La sera di quel giorno, il primo della settimana, mentre erano chiuse le porte del luogo dove si trovavano i discepoli per timore dei Giudei, venne Gesù, stette in mezzo e disse loro: «Pace a voi!». Detto questo, mostrò loro le mani e il fianco. E i discepoli gioirono al vedere il Signore.
Gesù disse loro di nuovo: «Pace a voi! Come il Padre ha mandato me, anche io mando voi». Detto questo, soffiò e disse loro: «Ricevete lo Spirito Santo. A coloro a cui perdonerete i peccati, saranno perdonati; a coloro a cui non perdonerete, non saranno perdonati».

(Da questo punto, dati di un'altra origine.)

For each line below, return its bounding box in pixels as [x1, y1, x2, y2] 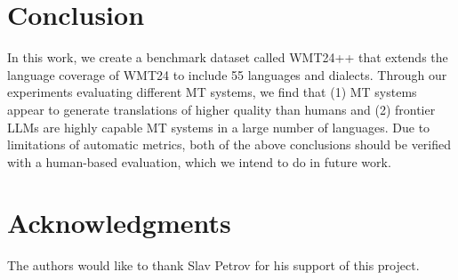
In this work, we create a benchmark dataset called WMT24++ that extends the [7, 48, 448, 67]
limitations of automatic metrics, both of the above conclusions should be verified [7, 135, 452, 154]
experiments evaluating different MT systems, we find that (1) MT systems [7, 83, 417, 101]
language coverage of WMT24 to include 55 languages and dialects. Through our [7, 65, 447, 84]
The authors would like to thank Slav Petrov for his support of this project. [7, 256, 420, 275]
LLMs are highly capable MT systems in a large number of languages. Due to [7, 117, 430, 136]
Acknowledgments [7, 204, 231, 241]
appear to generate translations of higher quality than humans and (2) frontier [7, 100, 436, 118]
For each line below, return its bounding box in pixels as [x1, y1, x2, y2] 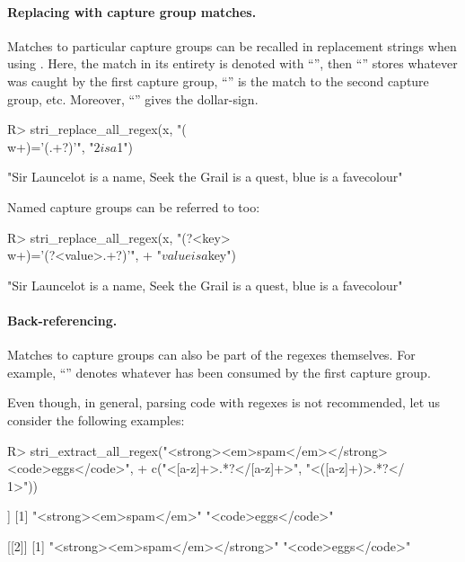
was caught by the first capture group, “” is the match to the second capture [7, 71, 429, 90]
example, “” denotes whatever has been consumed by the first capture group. [7, 362, 431, 381]
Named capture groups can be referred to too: [7, 197, 260, 216]
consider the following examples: [7, 410, 185, 429]
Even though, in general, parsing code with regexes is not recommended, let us [7, 393, 441, 412]
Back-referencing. [7, 310, 118, 329]
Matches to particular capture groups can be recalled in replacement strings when [7, 36, 457, 55]
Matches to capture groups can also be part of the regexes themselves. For [7, 345, 416, 364]

Tommaso, uno dei Dodici, chiamato Dìdimo, non era con loro quando venne Gesù. Gli dicevano gli altri discepoli: «Abbiamo visto il Signore!». Ma egli disse loro: «Se non vedo nelle sue mani il segno dei chiodi e non metto il mio dito nel segno dei chiodi e non metto la mia mano nel suo fianco, io non credo».
Otto giorni dopo i discepoli erano di nuovo in casa e c’era con loro anche Tommaso. Venne Gesù, a porte chiuse, stette in mezzo e disse: «Pace a voi!». Poi disse a Tommaso: «Metti qui il tuo dito e guarda le mie mani; tendi la tua mano e mettila nel mio fianco; e non essere incredulo, ma credente!». Gli rispose Tommaso: «Mio Signore e mio Dio!». Gesù gli disse: «Perché mi hai veduto, tu hai creduto; beati quelli che non hanno visto e hanno creduto!».
Gesù, in presenza dei suoi discepoli, fece molti altri segni che non sono stati scritti in questo libro. Ma questi sono stati scritti perché crediate che Gesù è il Cristo, il Figlio di Dio, e perché, credendo, abbiate la vita nel suo nome.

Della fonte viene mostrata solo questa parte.